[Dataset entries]
*** Begin section ***

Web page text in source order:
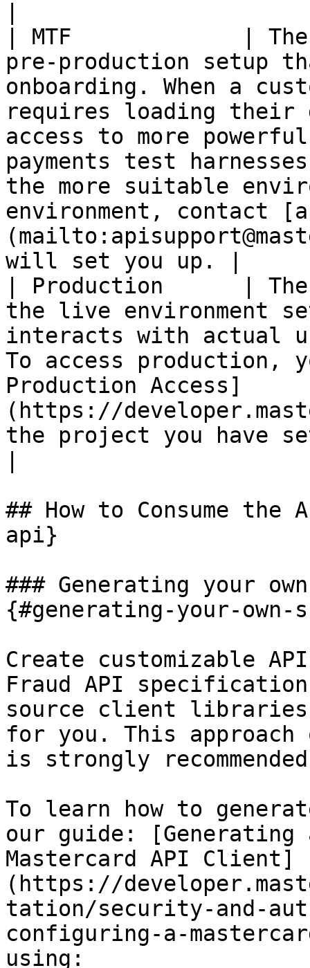
| MTF             | The
pre-production setup
onboarding. When a
requires loading their
access to more
payments test
the more suitable
environment, contact
will set you up. |
| Production      | The
the live environment
interacts with actual
To access production,
Production Access]
(https://
the project you have
## How to Consume the
api}
### Generating your
{#generating-your-
Create customizable
Fraud API
source client libraries
for you. This
is strongly
To learn how to
our guide: [Generating
Mastercard API Client]
(https://
tation/security-and-
configuring-a-
using:
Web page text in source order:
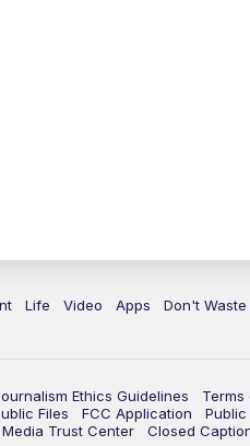
Life Video Apps
Don't
Ethics Guidelines Terms
Files FCC Application
Trust Center Closed
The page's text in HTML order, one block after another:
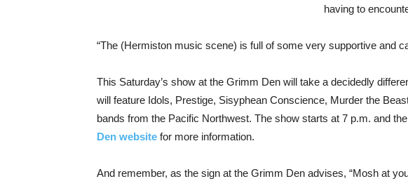
having to
“The (Hermiston music scene) is full of some very supportive and
This Saturday’s show at the Grimm Den will take a decidedly
will feature Idols, Prestige, Sisyphean Conscience, Murder the
bands from the Pacific Northwest. The show starts at 7 p.m. and
Den website for more information.
And remember, as the sign at the Grimm Den advises, “Mosh at
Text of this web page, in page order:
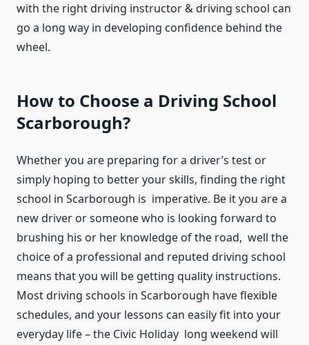
with the right driving instructor & driving school can
go a long way in developing confidence behind the
wheel.
How to Choose a Driving School
Scarborough?
Whether you are preparing for a driver’s test or
simply hoping to better your skills, finding the right
school in Scarborough is imperative. Be it you are a
new driver or someone who is looking forward to
brushing his or her knowledge of the road, well the
choice of a professional and reputed driving school
means that you will be getting quality instructions.
Most driving schools in Scarborough have flexible
schedules, and your lessons can easily fit into your
everyday life – the Civic Holiday long weekend will
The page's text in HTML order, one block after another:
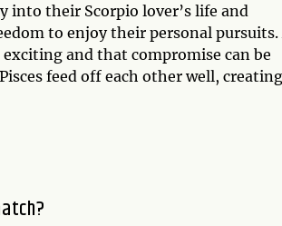
into their Scorpio lover’s life and
to enjoy their personal pursuits.
and that compromise can be
feed off each other well,
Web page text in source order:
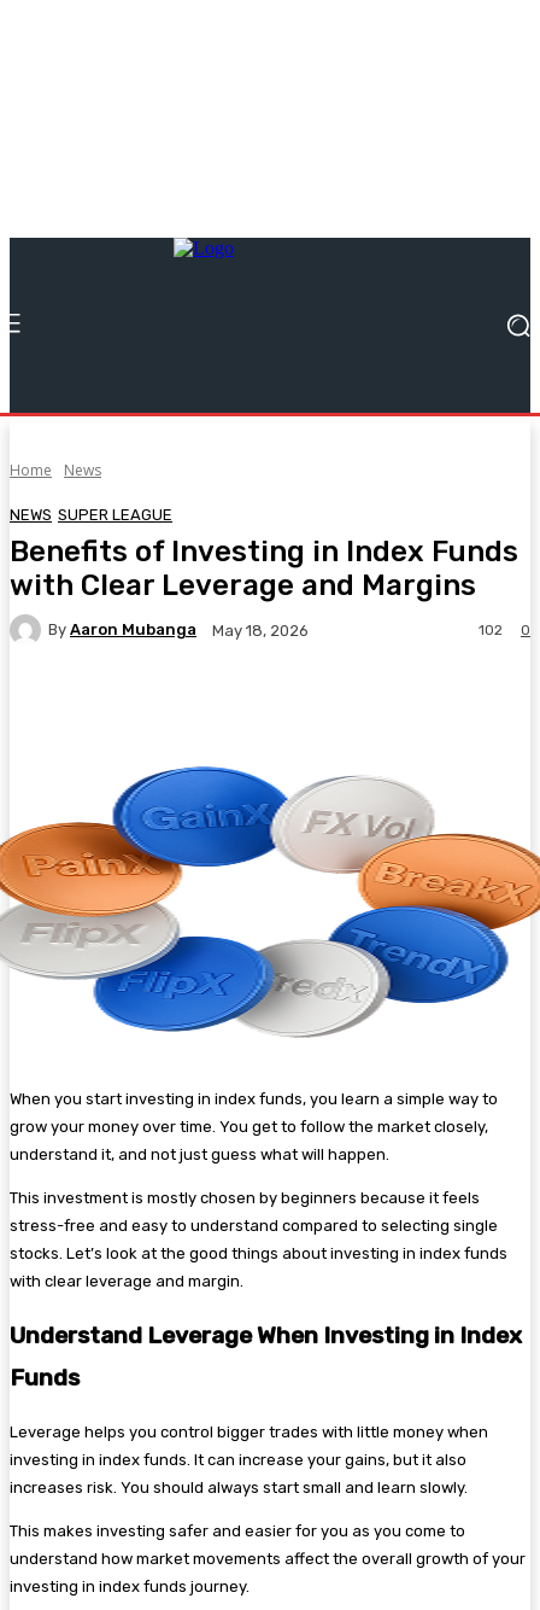
Home News
NEWS SUPER LEAGUE
Benefits of Investing in Index Funds
with Clear Leverage and Margins
By Aaron Mubanga May 18, 2026 0
102
When you start investing in index funds, you learn a simple way to
grow your money over time. You get to follow the market closely,
understand it, and not just guess what will happen.
This investment is mostly chosen by beginners because it feels
stress-free and easy to understand compared to selecting single
stocks. Let’s look at the good things about investing in index funds
with clear leverage and margin.
Understand Leverage When Investing in Index
Funds
Leverage helps you control bigger trades with little money when
investing in index funds. It can increase your gains, but it also
increases risk. You should always start small and learn slowly.
This makes investing safer and easier for you as you come to
understand how market movements affect the overall growth of your
investing in index funds journey.
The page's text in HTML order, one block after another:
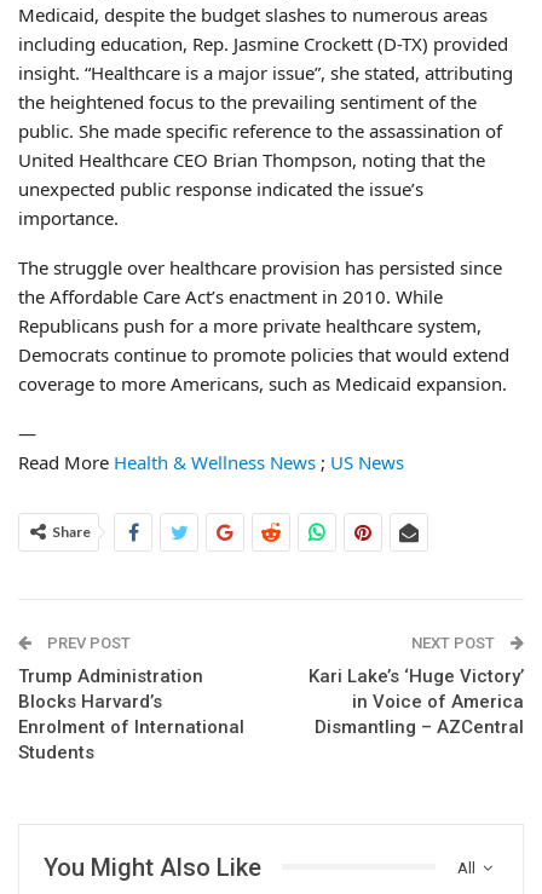
Medicaid, despite the budget slashes to numerous areas
including education, Rep. Jasmine Crockett (D-TX) provided
insight. “Healthcare is a major issue”, she stated, attributing
the heightened focus to the prevailing sentiment of the
public. She made specific reference to the assassination of
United Healthcare CEO Brian Thompson, noting that the
unexpected public response indicated the issue’s
importance.
The struggle over healthcare provision has persisted since
the Affordable Care Act’s enactment in 2010. While
Republicans push for a more private healthcare system,
Democrats continue to promote policies that would extend
coverage to more Americans, such as Medicaid expansion.
—
Read More Health & Wellness News ; US News
Share
PREV POST
Trump Administration
Blocks Harvard’s
Enrolment of International
Students
NEXT POST
Kari Lake’s ‘Huge Victory’
in Voice of America
Dismantling – AZCentral
All
You Might Also Like
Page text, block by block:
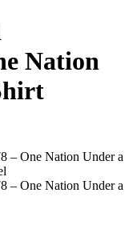
Nation
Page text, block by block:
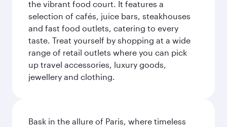
the vibrant food court. It features a
selection of cafés, juice bars, steakhouses
and fast food outlets, catering to every
taste. Treat yourself by shopping at a wide
range of retail outlets where you can pick
up travel accessories, luxury goods,
jewellery and clothing.
Bask in the allure of Paris, where timeless
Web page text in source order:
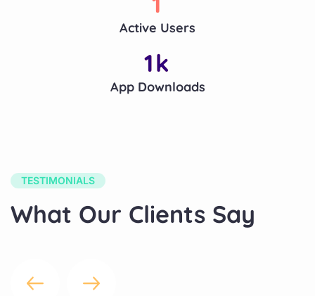
Active Users
1k
App Downloads
TESTIMONIALS
What Our Clients Say
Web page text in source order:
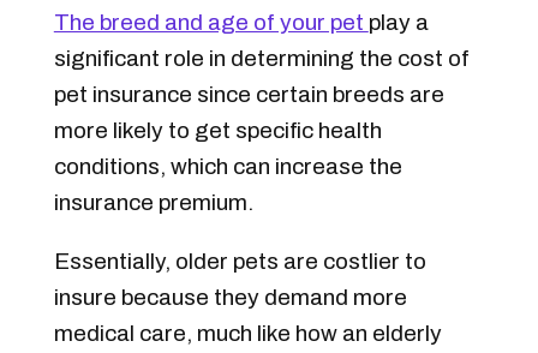
The breed and age of your pet play a
significant role in determining the cost of
pet insurance since certain breeds are
more likely to get specific health
conditions, which can increase the
insurance premium.
Essentially, older pets are costlier to
insure because they demand more
medical care, much like how an elderly
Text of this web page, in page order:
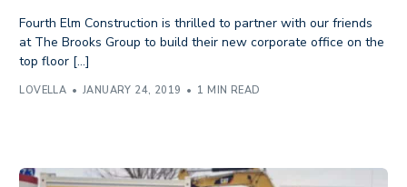
Fourth Elm Construction is thrilled to partner with our friends
at The Brooks Group to build their new corporate office on the
top floor […]
LOVELLA JANUARY 24, 2019 1 MIN READ
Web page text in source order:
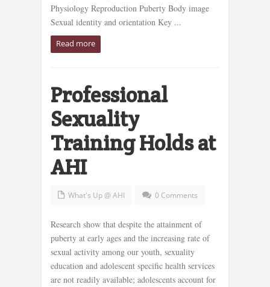
Physiology Reproduction Puberty Body image
Sexual identity and orientation Key ...
Read more
Professional
Sexuality
Training Holds at
AHI
What's Up @ AHI 0 Comments
Research show that despite the attainment of
puberty at early ages and the increasing rate of
sexual activity among our youth, sexuality
education and adolescent specific health services
are not readily available; adolescents account for
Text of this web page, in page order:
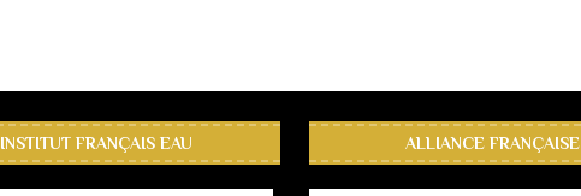
INSTITUT FRANÇAIS EAU ALLIANCE FRANÇAISE
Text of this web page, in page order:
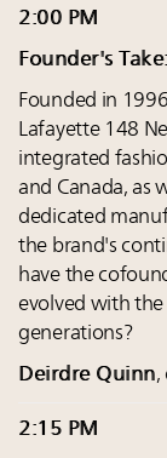
2:00 PM
Founder's
Founded in
Lafayette 148
integrated
and Canada, as
dedicated
the brand's
have the
evolved with the
generations?
Deirdre Quinn,
2:15 PM
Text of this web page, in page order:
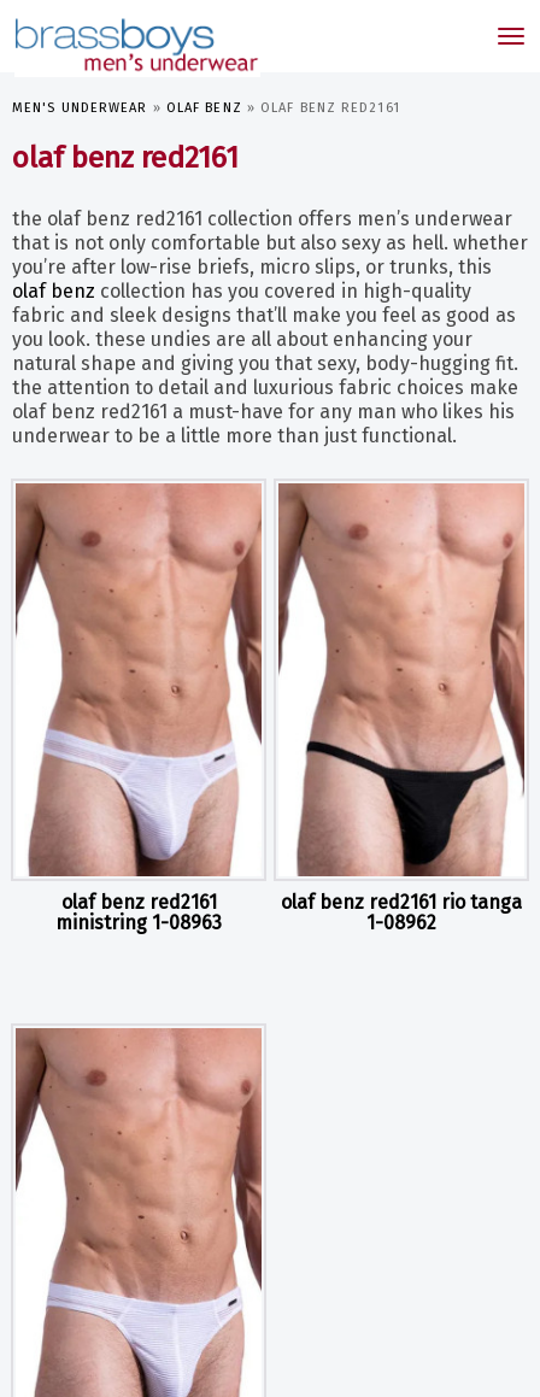
MEN'S UNDERWEAR » OLAF BENZ » OLAF BENZ RED2161
olaf benz red2161
the olaf benz red2161 collection offers men’s underwear
that is not only comfortable but also sexy as hell. whether
you’re after low-rise briefs, micro slips, or trunks, this
olaf benz collection has you covered in high-quality
fabric and sleek designs that’ll make you feel as good as
you look. these undies are all about enhancing your
natural shape and giving you that sexy, body-hugging fit.
the attention to detail and luxurious fabric choices make
olaf benz red2161 a must-have for any man who likes his
underwear to be a little more than just functional.
olaf benz red2161
ministring 1-08963
olaf benz red2161 rio tanga
1-08962
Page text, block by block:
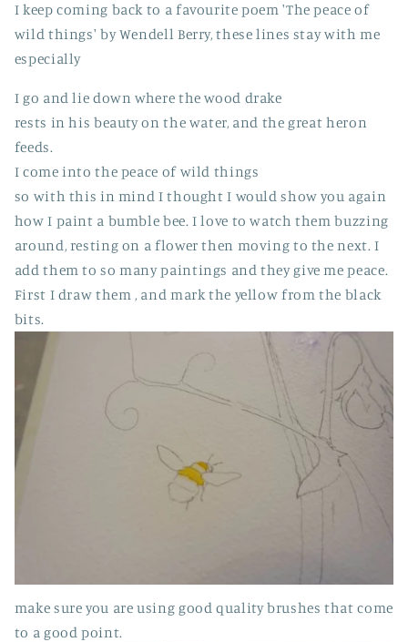
I keep coming back to a favourite poem 'The peace of
wild things' by Wendell Berry, these lines stay with me
especially
I go and lie down where the wood drake
rests in his beauty on the water, and the great heron
feeds.
I come into the peace of wild things
so with this in mind I thought I would show you again
how I paint a bumble bee. I love to watch them buzzing
around, resting on a flower then moving to the next. I
add them to so many paintings and they give me peace.
First I draw them , and mark the yellow from the black
bits.
make sure you are using good quality brushes that come
to a good point.
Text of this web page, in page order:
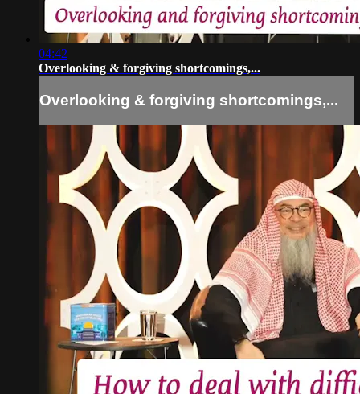
04:42
Overlooking & forgiving shortcomings,...
Overlooking & forgiving shortcomings,...
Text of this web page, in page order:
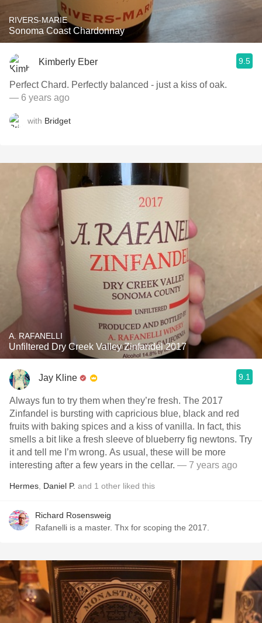
RIVERS-MARIE
Sonoma Coast Chardonnay
Kimberly Eber 9.5
Perfect Chard. Perfectly balanced - just a kiss of oak.
— 6 years ago
with Bridget
A. RAFANELLI
Unfiltered Dry Creek Valley Zinfandel 2017
Jay Kline 9.1
Always fun to try them when they’re fresh. The 2017
Zinfandel is bursting with capricious blue, black and red
fruits with baking spices and a kiss of vanilla. In fact, this
smells a bit like a fresh sleeve of blueberry fig newtons. Try
it and tell me I’m wrong. As usual, these will be more
interesting after a few years in the cellar. — 7 years ago
Hermes Daniel P. and 1 other liked this
Richard Rosensweig
Rafanelli is a master. Thx for scoping the 2017.
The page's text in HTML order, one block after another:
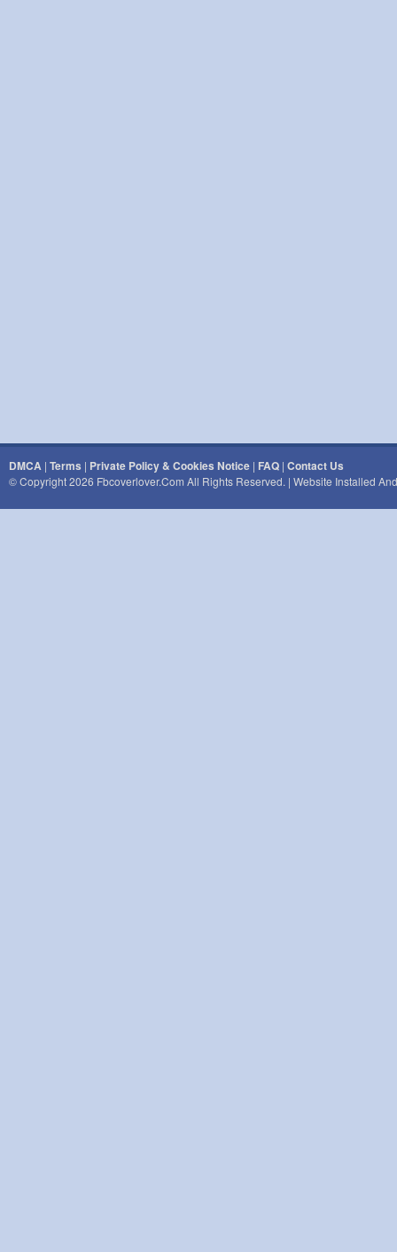
DMCA | Terms | Private Policy & Cookies Notice | FAQ | Contact Us
© Copyright 2026 Fbcoverlover.com All Rights Reserved. | Website Installed
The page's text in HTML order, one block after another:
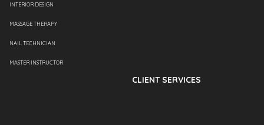
INTERIOR DESIGN
MASSAGE THERAPY
NAIL TECHNICIAN
MASTER INSTRUCTOR
CLIENT SERVICES
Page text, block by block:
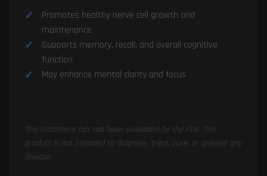
Promotes healthy nerve cell growth and
maintenance
Supports memory, recall, and overall cognitive
function
May enhance mental clarity and focus
This statement has not been evaluated by the FDA. This
product is not intended to diagnose, treat, cure, or prevent any
disease.
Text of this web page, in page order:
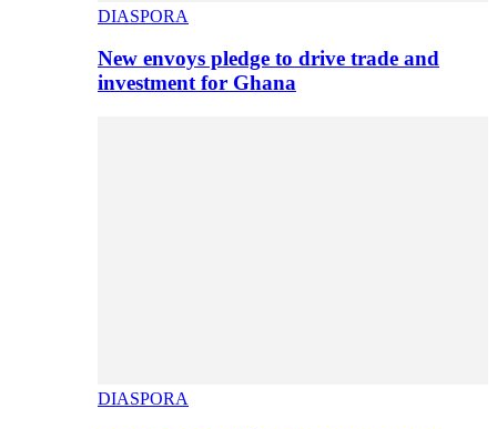
DIASPORA
New envoys pledge to drive trade and
investment for Ghana
DIASPORA
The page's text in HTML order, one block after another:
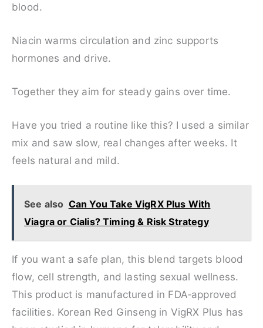
blood.
Niacin warms circulation and zinc supports
hormones and drive.
Together they aim for steady gains over time.
Have you tried a routine like this? I used a similar
mix and saw slow, real changes after weeks. It
feels natural and mild.
See also Can You Take VigRX Plus With
Viagra or Cialis? Timing & Risk Strategy
If you want a safe plan, this blend targets blood
flow, cell strength, and lasting sexual wellness.
This product is manufactured in FDA‑approved
facilities. Korean Red Ginseng in VigRX Plus has
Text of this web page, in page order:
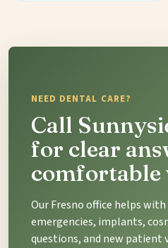
NEED DENTAL CARE?
Call
for clear
comfortable
Our Fresno office helps
emergencies, implants,
questions, and new patient
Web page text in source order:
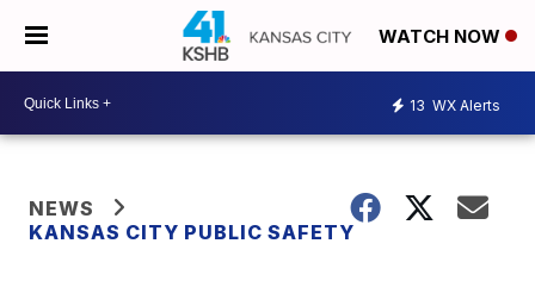
WATCH NOW
13 WX Alerts
NEWS
KANSAS CITY PUBLIC SAFETY
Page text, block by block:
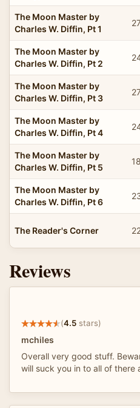
The Moon Master by
Charles W. Diffin, Pt 1
The Moon Master by
Charles W. Diffin, Pt 2
The Moon Master by
Charles W. Diffin, Pt 3
The Moon Master by
Charles W. Diffin, Pt 4
The Moon Master by
Charles W. Diffin, Pt 5
The Moon Master by
Charles W. Diffin, Pt 6
The Reader's Corner
Reviews
(4.5 stars)
mchiles
Overall very good stuff.
will suck you in to all of there

*** End section ***

What is expected: Only a number should be given in reply: how many lines in the entries above hold "growth".

Task result: 2